Every year, I go back and check out how well I predicted the NFL season.
My predictions this year did fairly well. Normally, I would go back and add commentary to the original piece, but formatting concerns have made that basically impossible, so I’ll post my review here.
On the AFC side, I got 5 of 6 playoff teams right. I only missed on the Chargers, but I did have Kansas City at 8-8, so I wasn’t far off. I flipped the Ravens and Steelers, but did have Pittsburgh as a playoff team. Considering they both finished 12-4, I’m ok with that.
On the NFC side, I only had 3 of 6. I nailed the Packers, Saints and Falcons, but had the Bears and Eagles at 8-8. Ironically, I had the Seahawks at 7-9, but figured SOMEONE in the West would manage to finish at least .500, picking the Cardinals (with a gun to my head) to finish 8-8.

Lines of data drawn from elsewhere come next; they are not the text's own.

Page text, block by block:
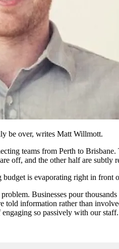
be over, writes Matt Willmott.
teams from Perth to
off, and the other half are
is evaporating right in front
Businesses pour
told information rather than
so passively with our staff.

As far as exact records go, I nailed the Dolphins, Ravens, Saints, and Seahawks and was off one on the Bills, Titans, Giants, Falcons, and 49ers. The teams I completely whiffed on are: the Jags (+4…luckiest team ever), Cowboys (-5…Romo got hurt), Redskins (-4…too much faith in McNabb), and the Buccaneers (+5…no one saw that coming).

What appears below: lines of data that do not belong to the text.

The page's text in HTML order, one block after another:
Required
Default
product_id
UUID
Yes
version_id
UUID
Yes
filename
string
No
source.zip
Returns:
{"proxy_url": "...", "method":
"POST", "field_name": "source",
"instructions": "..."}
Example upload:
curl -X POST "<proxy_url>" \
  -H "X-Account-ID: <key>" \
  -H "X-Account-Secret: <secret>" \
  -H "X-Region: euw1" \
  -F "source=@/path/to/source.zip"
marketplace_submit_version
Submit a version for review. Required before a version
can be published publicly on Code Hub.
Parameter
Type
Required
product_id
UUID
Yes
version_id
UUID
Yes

The comments I wish I could redo in hindsight:
Indianapolis Colts: “It’s not the years, it’s the mileage”
Dallas Cowboys: He thinks that morals are paintings on walls and scruples are money in Russia.

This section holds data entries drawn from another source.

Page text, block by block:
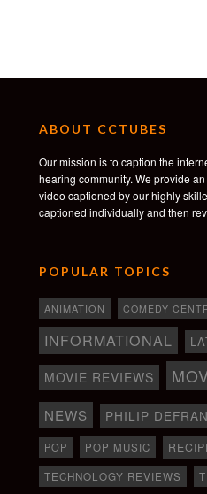
ABOUT CCTUBES
Our mission is to caption the
hearing community. We provide
video captioned by our highly
captioned individually and then
POPULAR TOPICS
ANIMATION COMEDY
INFORMATIONAL
MOVIE REVIEWS
NEWS PHILIP
POP POP MUSIC
TECHNOLOGY REVIEWS
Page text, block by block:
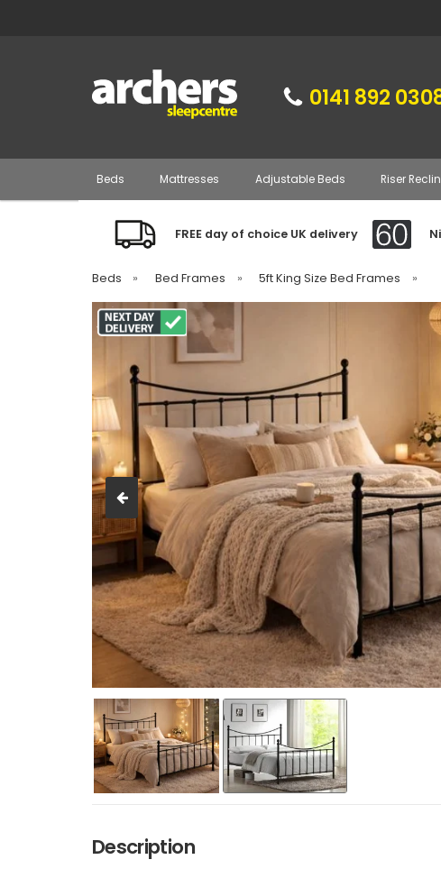
0141 892
Beds Mattresses Adjustable Beds Riser
FREE day of choice UK delivery
Beds » Bed Frames » 5ft King Size Bed Frames »
Description
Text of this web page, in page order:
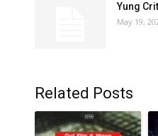
Yung
May 19,
Related Posts
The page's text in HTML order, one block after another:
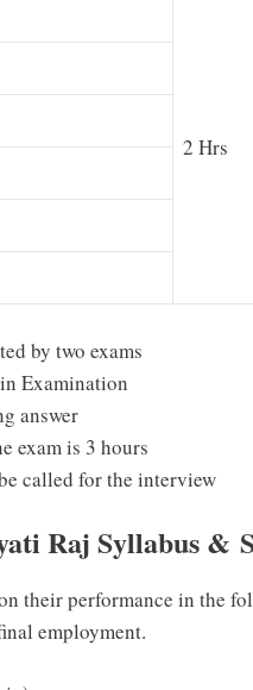
2 Hrs
by two exams
Examination
answer
exam is 3 hours
called for the interview
Raj Syllabus &
their performance in the
employment.
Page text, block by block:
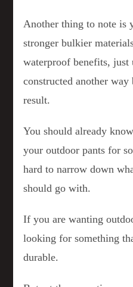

Chicago Bears: “My gun! I need my gun…the bullets? Not much good without them!”
Detroit Lions:- What’s that you’re taking?
-Xanax. My doctor prescribed them for situations of tension, and I think this qualifies.
Tampa Bay Buccaneers: Scientists get all sensible & careful when they get old. Young ones like risk, not afraid of new ideas… & you can pay ’em less.